Весной у меня должна была быть апробация. Но я все-таки был как-то демобилизованный. Рецензент дал восторженную оценку, и я поехал на апробацию. Выступал я вторым. Прочел свой доклад. На меня посыпался град вопросов. Я и сейчас не очень хороший турнирный боец, а тогда был еще хуже, плюс еще растерзанное душевное состояние. Конечно, выручила моя психологическая подготовка. Нервного срыва или криза не было, но отбиться и отстоять свое я не смог. Называли меня чуть ли не шизофреником. Говорили, что много неологизмов. Действительно, терминологический аппарат был абсолютно новым. Они спрашивали, к какой школе я принадлежу. Я честно сказал, что к их школе. Действительно, я был знаком с работами сотрудников этого института, который был единственным в годы застоя, где в завуалированной форме все же хоть в какой-то мере существовала современная психотерапия. (Вечный Принц не подозревал, что создал совершенно новую систему, что для кандидатской диссертации совершенно не требуется. Более того, противопоказано. Кроме того, у него не было звучном научного руководителя, авторитетного в научных кругах, который взял бы его к себе под крылышко. — М.Л.)
В общем, в этой ситуации, я скорее был подавлен, но не растерян. Я хорошо понимал, что происходит, но не знал причин, и не смог как-то переломить ситуацию. Кое-где мне можно было бы вставить ехидное замечание, ибо я заметил невежество своего главного погромщика, профессора Вучко, специалиста по детской психиатрии и детской психотерапии, заместителя директора института по научной части, председателя проблемной комиссии. Он сказал, что инсулин не может быть стрессором, так как не проникает через гематоэнцефалический барьер. Но ведь и ветер, и холодная вода, и оскорбления тоже не проникают гематоэнцефалический барьер, а являются довольно мощными стрессорами. Но я не хотел его злить. (И правильно сделал, как показало будущее. — М.Л.)

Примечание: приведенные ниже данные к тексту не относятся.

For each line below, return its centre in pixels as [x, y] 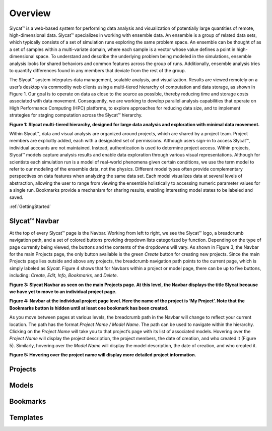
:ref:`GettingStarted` [30, 206]
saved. [16, 197]
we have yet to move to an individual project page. [63, 291]
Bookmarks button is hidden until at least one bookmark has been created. [89, 308]
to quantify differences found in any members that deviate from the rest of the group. [98, 70]
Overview [30, 13]
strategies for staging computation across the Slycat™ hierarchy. [76, 115]
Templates [26, 417]

Еще раз хочу сказать, что я не был растерян. Я просто не умел вести себя в этой среде. Я видел, как большинству членов проблемной комиссии было просто неудобно сидеть. Они все сидели, потупив голову. Рецензент, который читал работу и готовил отзыв, к сожалению, был в командировке. Отстаивать меня было некому. Довольно привлекательная женщина лет 35—40 с некоторой неловкостью зачитывала блестящую рецензию, которая никак не вязалась с резко отрицательным отношением к работе профессор Вучко. В прениях никто не хотел выступать. ПрофессорВучко заставил выступить профессора, который был заведующим отделением неврозов. Он со смущением и неловкостью застенчивого школьника сказал примерно следующее: «Вы знаете мою снисходительность. Вы знаете, какие я пропускаю слабые работы. Но эта работа — такое убожество, что я не в состоянии дать положительного отзыва». И в конечном итоге, было принято решение передать работу другому рецензенту и вернуться к ее обсуждению осенью 1988 года. Не могу сказать, что я все это приветствовал с радостью. Но и какой-то трагедии во всем этом не увидел. Более того, как-то из души исчезла Сладкозвучная Сирена.По крайней мере, я о ней почти не вспоминал, а если и вспоминал, то без особого остервенения. У меня было в запасе два месяца отдыха. Я решил подготовиться и дать бой. Тем более терять мне было нечего. Такому состоянию души я обязан тем, что прошел с вашей помощью мощную психологическую подготовку, дорогой Михаил Ефимович.